Pacheco dijo que ha visto cómo el Señor puede comunicarse por medio de la música y elevar a las personas. Espera que quienes asistan “sientan lo que necesiten sentir por medio de la música y del Señor para que puedan recibir la esperanza y el valor para afrontar y superar” sus desafíos.
‘Un sueño que nunca tuve’
Hay cinco integrantes del coro y la orquesta que son de Brasil y estuvieron en la conferencia de prensa. Respondieron preguntas de representantes de los medios después del evento. Alan Silva y Álvaro Martins son los dos miembros del coro provenientes de Brasil que viven en Utah. Marcos Rangel, quien también vive en Utah, toca el violonchelo en la Orquesta en la Manzana del Templo.
Thalita Carvalho, de São Paulo, y Rodrigo Domaredzky, de Curitiba, son miembros globales del coro. Audicionaron de manera remota y se unieron al coro en Salt Lake City para cantar en la conferencia general.

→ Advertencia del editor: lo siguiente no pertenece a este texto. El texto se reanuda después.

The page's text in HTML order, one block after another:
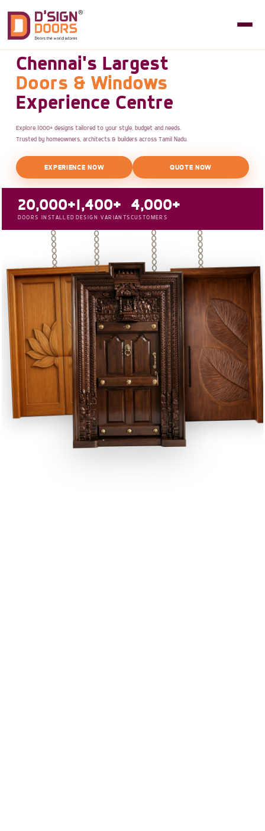
Chennai's Largest
Doors & Windows
Experience Centre
Explore 1000+ designs tailored to your style, budget and needs.
Trusted by homeowners, architects & builders across Tamil Nadu.
EXPERIENCE NOW QUOTE NOW
20,000+
DOORS INSTALLED
1,400+
DESIGN VARIANTS
4,000+
CUSTOMERS
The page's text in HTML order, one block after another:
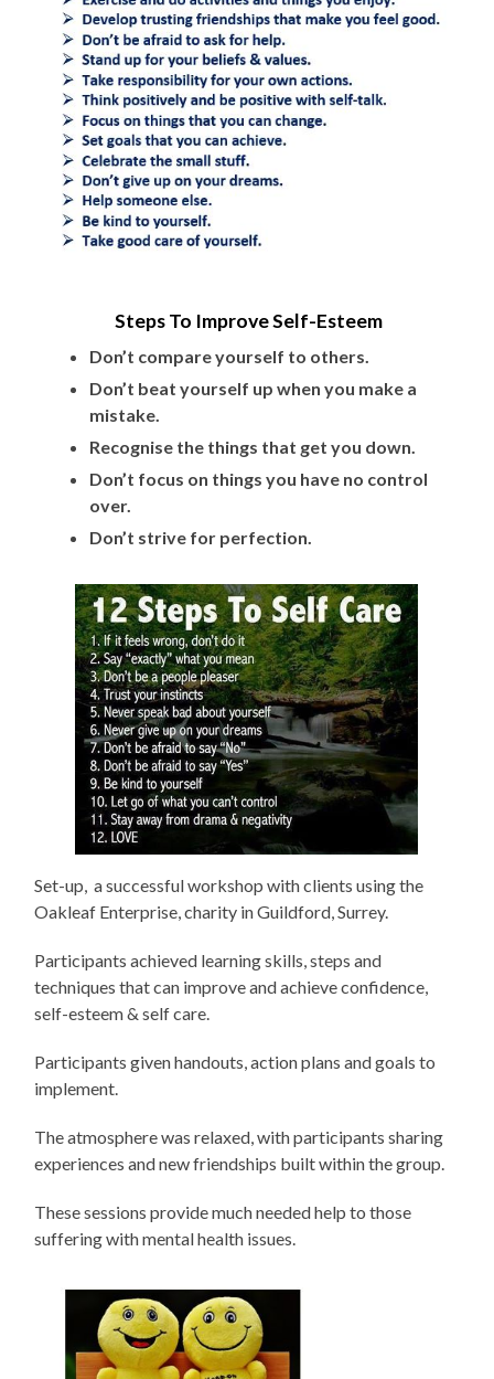
Steps To Improve Self-Esteem
Don’t compare yourself to others.
Don’t beat yourself up when you make a
mistake.
Recognise the things that get you down.
Don’t focus on things you have no control
over.
Don’t strive for perfection.
Set-up, a successful workshop with clients using the
Oakleaf Enterprise, charity in Guildford, Surrey.
Participants achieved learning skills, steps and
techniques that can improve and achieve confidence,
self-esteem & self care.
Participants given handouts, action plans and goals to
implement.
The atmosphere was relaxed, with participants sharing
experiences and new friendships built within the group.
These sessions provide much needed help to those
suffering with mental health issues.
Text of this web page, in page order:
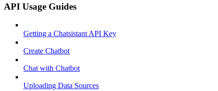
API Usage Guides
Getting a Chatsistant API Key
Create Chatbot
Chat with Chatbot
Uploading Data Sources
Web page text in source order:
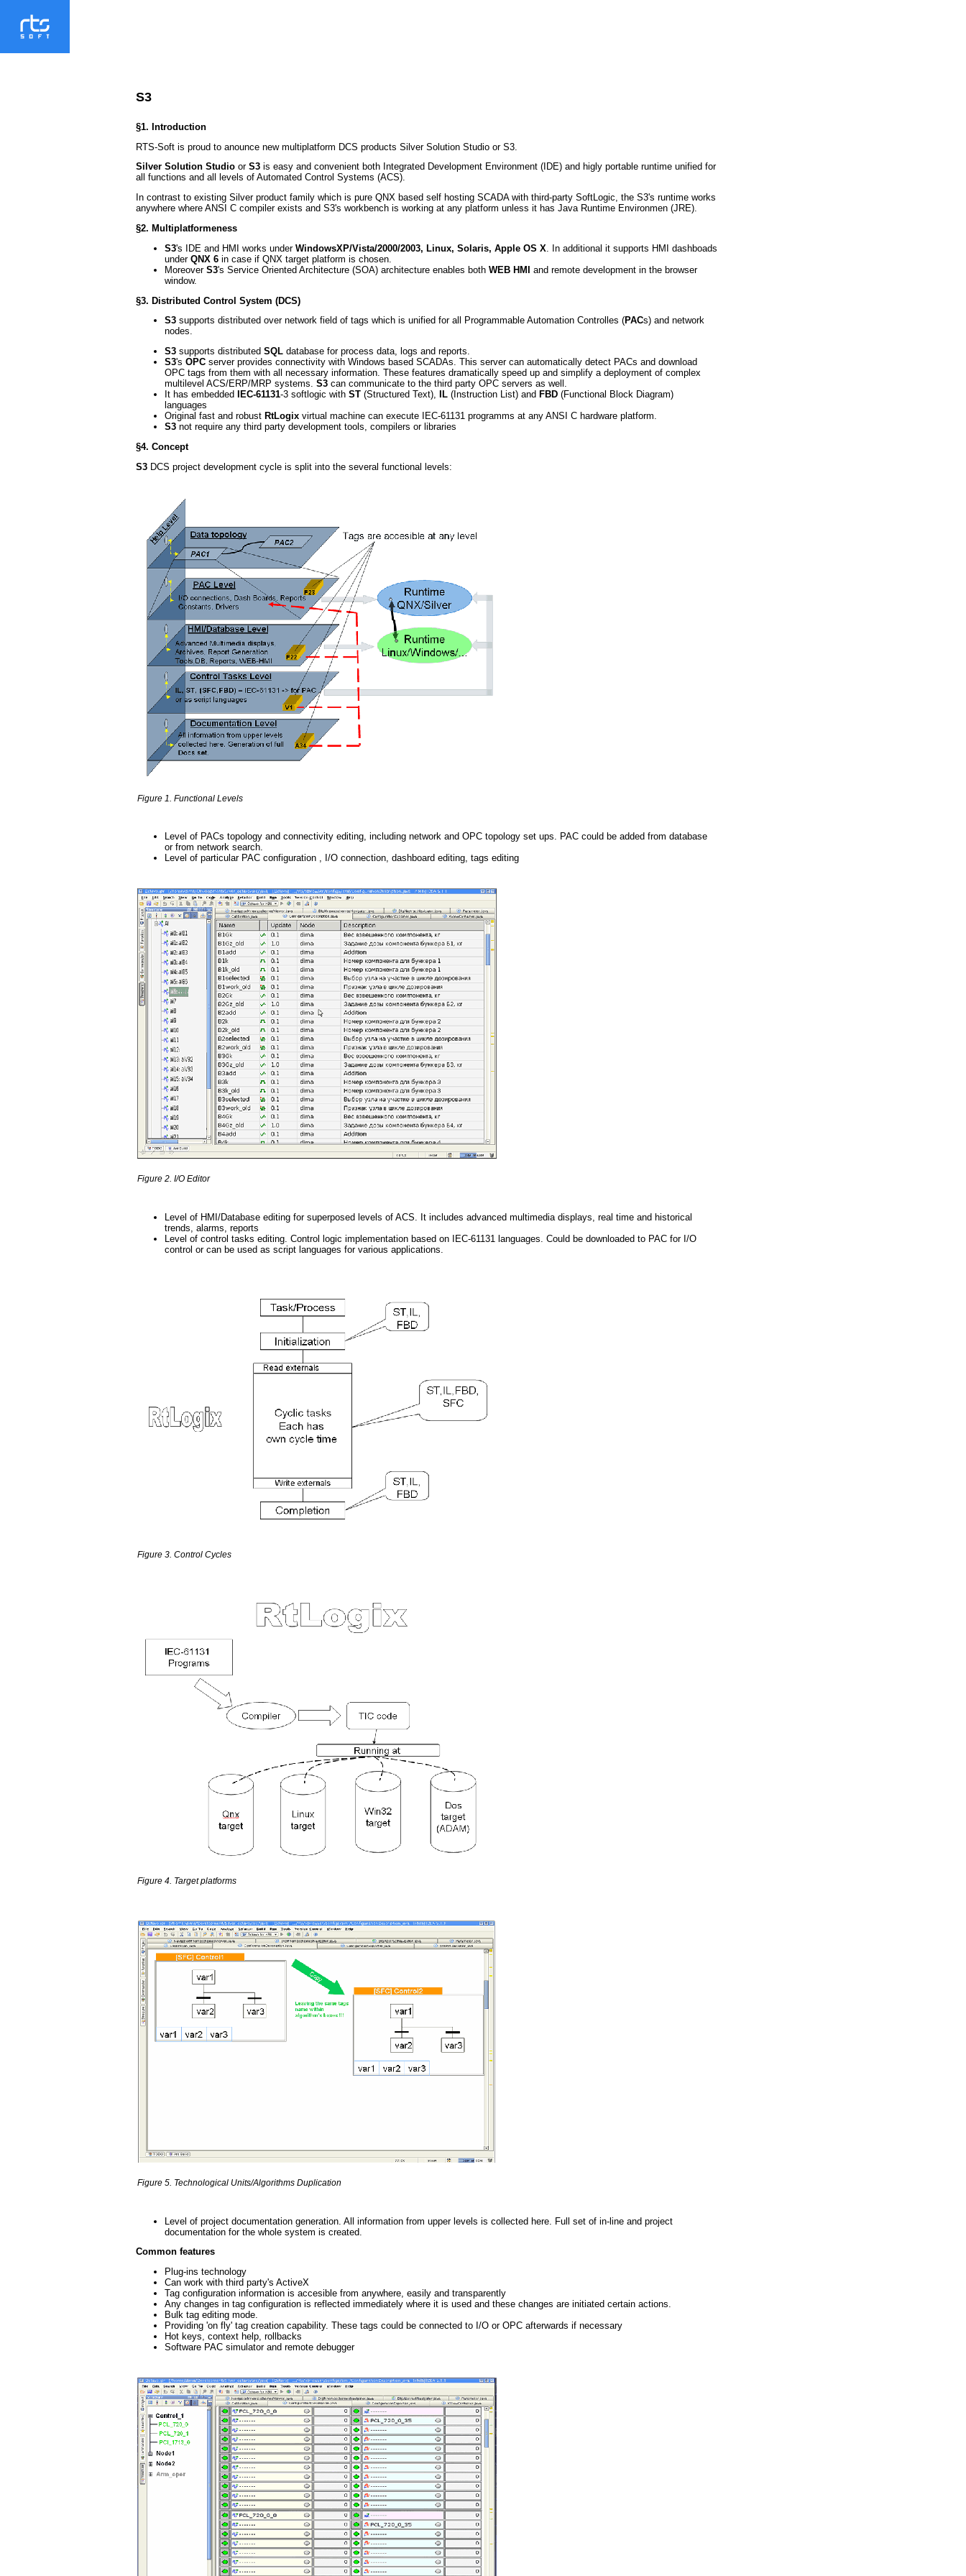
S3
§1. Introduction
RTS-Soft is proud to anounce new multiplatform DCS products Silver Solution Studio or S3.
Silver Solution Studio or S3 is easy and convenient both Integrated Development Environment (IDE) and higly portable runtime unified for
all functions and all levels of Automated Control Systems (ACS).
In contrast to existing Silver product family which is pure QNX based self hosting SCADA with third-party SoftLogic, the S3's runtime works
anywhere where ANSI C compiler exists and S3's workbench is working at any platform unless it has Java Runtime Environmen (JRE).
§2. Multiplatformeness
S3's IDE and HMI works under WindowsXP/Vista/2000/2003, Linux, Solaris, Apple OS X . In additional it supports HMI dashboads
under QNX 6 in case if QNX target platform is chosen.
Moreover S3's Service Oriented Architecture (SOA) architecture enables both WEB HMI
and remote development in the browser
window.
§3. Distributed Control System (DCS)
S3 supports distributed over network field of tags which is unified for all Programmable Automation Controlles (PACs) and network
nodes.
S3 supports distributed SQL database for process data, logs and reports.
S3's OPC server provides connectivity with Windows based SCADAs. This server can automatically detect PACs and download
OPC tags from them with all necessary information. These features dramatically speed up and simplify a deployment of complex
multilevel ACS/ERP/MRP systems. S3 can communicate to the third party OPC servers as well.
It has embedded
IEC-61131-3 softlogic with ST (Structured Text), IL (Instruction List) and FBD (Functional Block Diagram)
languages
Original fast and robust RtLogix virtual machine can execute IEC-61131 programms at any ANSI C hardware platform.
S3 not require any third party development tools, compilers or libraries
§4. Concept
S3 DCS project development cycle is split into the several functional levels:
Figure 1. Functional Levels
Level of PACs topology and connectivity editing, including network and OPC topology set ups. PAC could be added from database
or from network search.
Level of particular PAC configuration , I/O connection, dashboard editing, tags editing
Figure 2. I/O Editor
Level of HMI/Database editing for superposed levels of ACS. It includes advanced multimedia displays, real time and historical
trends, alarms, reports
Level of control tasks editing. Control logic implementation based on IEC-61131 languages. Could be downloaded to PAC for I/O
control or can be used as script languages for various applications.
Figure 3. Control Cycles
Figure 4. Target platforms
Figure 5. Technological Units/Algorithms Duplication
Level of project documentation generation. All information from upper levels is collected here. Full set of in-line and project
documentation for the whole system is created.
Common features
Plug-ins technology
Can work with third party's ActiveX
Tag configuration information is accesible from anywhere, easily and transparently
Any changes in tag configuration is reflected immediately where it is used and these changes are initiated certain actions.
Bulk tag editing mode.
Providing 'on fly' tag creation capability. These tags could be connected to I/O or OPC afterwards if necessary
Hot keys, context help, rollbacks
Software PAC simulator and remote debugger

Cantaron durante el concierto del miércoles y también se presentarán con el coro en los próximos conciertos.
Martins y Silva ayudaron con la pronunciación en portugués, algo que comenzaron a trabajar a principios de año.
“Tenemos tanto talento en el coro que me impresionó lo rápido que lo lograron”, dijo Martins.
Domaredzky dijo que se sintió surrealista cantar en portugués con otros miembros del coro.
“Algunos cantan perfectamente y a otros les costó un poco más. Y realmente lo aprecio porque demuestra cuánto les importa y cuánto están dispuestos a sacrificarse, aprender y dar lo mejor de sí para presentarse de la mejor manera posible”, dijo.
Carvalho dijo que esta semana ha sido “mágica” al tener al coro y la orquesta presentándose en São Paulo y en portugués, recordándose a sí misma que esto es real.
“Para mí, es maravilloso”, dijo. Los miembros del coro han estado entusiasmados de compartir su portugués.
Rangel dijo que se emocionó mientras el coro cantaba en portugués, y que estaba lo suficientemente cerca del público como para escucharlos comenzar a cantar junto con ellos. Dijo: “Es una gran bendición”.
Silva dijo que estar de nuevo en Brasil se sentía como volver a casa después de tantos años, y cantar en su idioma natal ha sido una experiencia espiritual.
Cantar con otros miembros del coro en portugués ha sido “un sueño que nunca tuve porque era imposible”. Y ahora está sucediendo.